To do – Your response should consist solely of the records, written out exactly.

Data records –
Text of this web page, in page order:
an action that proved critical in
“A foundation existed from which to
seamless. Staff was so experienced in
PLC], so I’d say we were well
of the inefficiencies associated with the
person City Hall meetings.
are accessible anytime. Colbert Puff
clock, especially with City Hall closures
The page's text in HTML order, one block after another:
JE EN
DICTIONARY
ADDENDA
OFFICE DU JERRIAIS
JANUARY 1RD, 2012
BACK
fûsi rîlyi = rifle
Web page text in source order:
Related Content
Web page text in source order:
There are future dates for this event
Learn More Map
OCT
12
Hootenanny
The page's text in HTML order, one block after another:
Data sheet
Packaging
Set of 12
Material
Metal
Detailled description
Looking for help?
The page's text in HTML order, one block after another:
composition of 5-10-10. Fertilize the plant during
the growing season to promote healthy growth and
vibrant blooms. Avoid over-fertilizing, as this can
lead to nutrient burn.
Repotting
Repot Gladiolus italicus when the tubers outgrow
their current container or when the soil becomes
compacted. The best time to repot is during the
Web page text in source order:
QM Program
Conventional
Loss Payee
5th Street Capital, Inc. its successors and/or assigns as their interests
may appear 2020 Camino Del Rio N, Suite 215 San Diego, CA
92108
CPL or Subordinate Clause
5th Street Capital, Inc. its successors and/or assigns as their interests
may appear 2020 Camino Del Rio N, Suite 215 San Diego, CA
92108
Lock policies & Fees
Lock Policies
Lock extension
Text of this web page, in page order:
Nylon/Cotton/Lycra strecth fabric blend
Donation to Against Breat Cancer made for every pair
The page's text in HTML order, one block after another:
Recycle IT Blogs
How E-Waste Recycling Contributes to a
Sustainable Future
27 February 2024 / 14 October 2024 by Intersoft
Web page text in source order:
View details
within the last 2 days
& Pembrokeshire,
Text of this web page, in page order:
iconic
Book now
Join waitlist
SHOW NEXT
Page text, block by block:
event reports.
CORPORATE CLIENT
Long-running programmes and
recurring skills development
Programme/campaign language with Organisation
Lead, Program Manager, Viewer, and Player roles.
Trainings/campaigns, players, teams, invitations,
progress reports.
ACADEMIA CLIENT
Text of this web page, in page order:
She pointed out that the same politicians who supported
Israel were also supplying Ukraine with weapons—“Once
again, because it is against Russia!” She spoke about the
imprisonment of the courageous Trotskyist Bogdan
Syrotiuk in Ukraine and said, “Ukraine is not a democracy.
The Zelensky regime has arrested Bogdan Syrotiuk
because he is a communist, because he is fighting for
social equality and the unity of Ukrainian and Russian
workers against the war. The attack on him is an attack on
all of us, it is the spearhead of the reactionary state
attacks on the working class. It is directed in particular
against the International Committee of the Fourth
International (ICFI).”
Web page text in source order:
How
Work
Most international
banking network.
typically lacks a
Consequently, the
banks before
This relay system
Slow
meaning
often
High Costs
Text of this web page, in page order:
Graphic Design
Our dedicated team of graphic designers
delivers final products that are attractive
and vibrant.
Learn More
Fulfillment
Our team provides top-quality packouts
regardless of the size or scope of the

Task result –
Text of this web page, in page order:
an action that proved critical in
“A foundation existed from which to
seamless. Staff was so experienced in
PLC], so I’d say we were well
of the inefficiencies associated with the
person City Hall meetings.
are accessible anytime. Colbert Puff
clock, especially with City Hall closures
The page's text in HTML order, one block after another:
JE EN
DICTIONARY
ADDENDA
OFFICE DU JERRIAIS
JANUARY 1RD, 2012
BACK
fûsi rîlyi = rifle
Web page text in source order:
Related Content
Web page text in source order:
There are future dates for this event
Learn More Map
OCT
12
Hootenanny
The page's text in HTML order, one block after another:
Data sheet
Packaging
Set of 12
Material
Metal
Detailled description
Looking for help?
The page's text in HTML order, one block after another:
composition of 5-10-10. Fertilize the plant during
the growing season to promote healthy growth and
vibrant blooms. Avoid over-fertilizing, as this can
lead to nutrient burn.
Repotting
Repot Gladiolus italicus when the tubers outgrow
their current container or when the soil becomes
compacted. The best time to repot is during the
Web page text in source order:
QM Program
Conventional
Loss Payee
5th Street Capital, Inc. its successors and/or assigns as their interests
may appear 2020 Camino Del Rio N, Suite 215 San Diego, CA
92108
CPL or Subordinate Clause
5th Street Capital, Inc. its successors and/or assigns as their interests
may appear 2020 Camino Del Rio N, Suite 215 San Diego, CA
92108
Lock policies & Fees
Lock Policies
Lock extension
Text of this web page, in page order:
Nylon/Cotton/Lycra strecth fabric blend
Donation to Against Breat Cancer made for every pair
The page's text in HTML order, one block after another:
Recycle IT Blogs
How E-Waste Recycling Contributes to a
Sustainable Future
27 February 2024 / 14 October 2024 by Intersoft
Web page text in source order:
View details
within the last 2 days
& Pembrokeshire,
Text of this web page, in page order:
iconic
Book now
Join waitlist
SHOW NEXT
Page text, block by block:
event reports.
CORPORATE CLIENT
Long-running programmes and
recurring skills development
Programme/campaign language with Organisation
Lead, Program Manager, Viewer, and Player roles.
Trainings/campaigns, players, teams, invitations,
progress reports.
ACADEMIA CLIENT
Text of this web page, in page order:
She pointed out that the same politicians who supported
Israel were also supplying Ukraine with weapons—“Once
again, because it is against Russia!” She spoke about the
imprisonment of the courageous Trotskyist Bogdan
Syrotiuk in Ukraine and said, “Ukraine is not a democracy.
The Zelensky regime has arrested Bogdan Syrotiuk
because he is a communist, because he is fighting for
social equality and the unity of Ukrainian and Russian
workers against the war. The attack on him is an attack on
all of us, it is the spearhead of the reactionary state
attacks on the working class. It is directed in particular
against the International Committee of the Fourth
International (ICFI).”
Web page text in source order:
How
Work
Most international
banking network.
typically lacks a
Consequently, the
banks before
This relay system
Slow
meaning
often
High Costs
Text of this web page, in page order:
Graphic Design
Our dedicated team of graphic designers
delivers final products that are attractive
and vibrant.
Learn More
Fulfillment
Our team provides top-quality packouts
regardless of the size or scope of the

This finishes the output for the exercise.